_Task requirements_
With every picture left out, give the data below back exactly.

_Data excerpts_

####

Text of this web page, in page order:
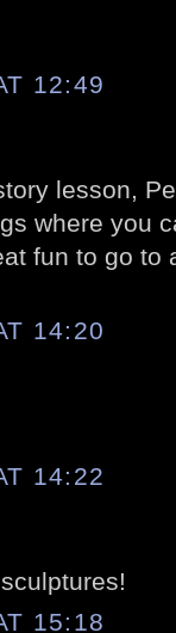
12:49
lesson,
where you
fun to go to
14:20
14:22
15:18
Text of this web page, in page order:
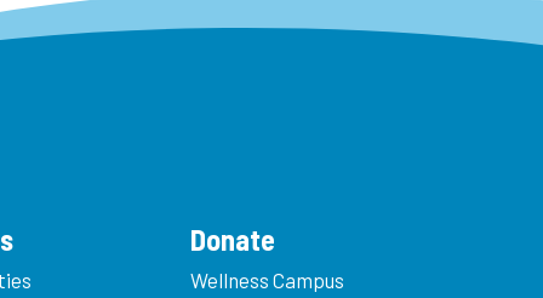
Donate
Wellness Campus
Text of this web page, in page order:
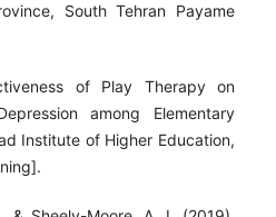
South Tehran Payame
of Play Therapy on
among Elementary
Institute of Higher Education,
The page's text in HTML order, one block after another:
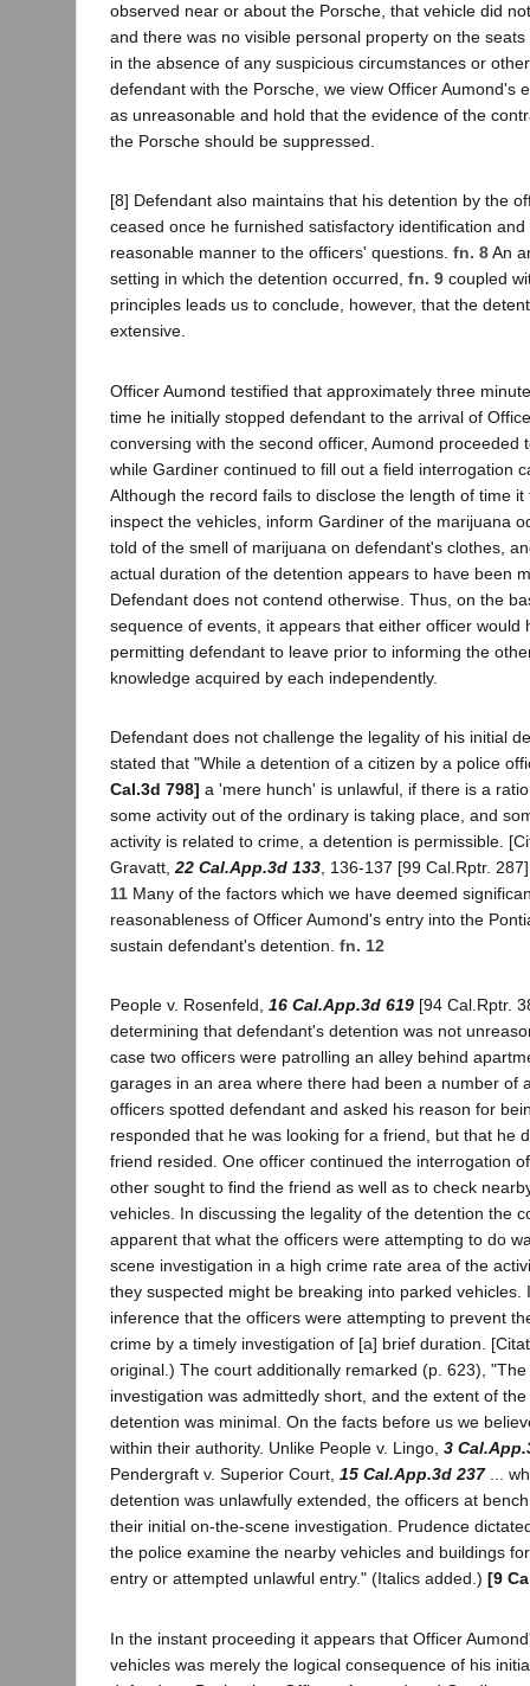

####

_Finished exercise_
Text of this web page, in page order:
12:49
lesson,
where you
fun to go to
14:20
14:22
15:18
Text of this web page, in page order:
Donate
Wellness Campus
Text of this web page, in page order:
South Tehran Payame
of Play Therapy on
among Elementary
Institute of Higher Education,
The page's text in HTML order, one block after another:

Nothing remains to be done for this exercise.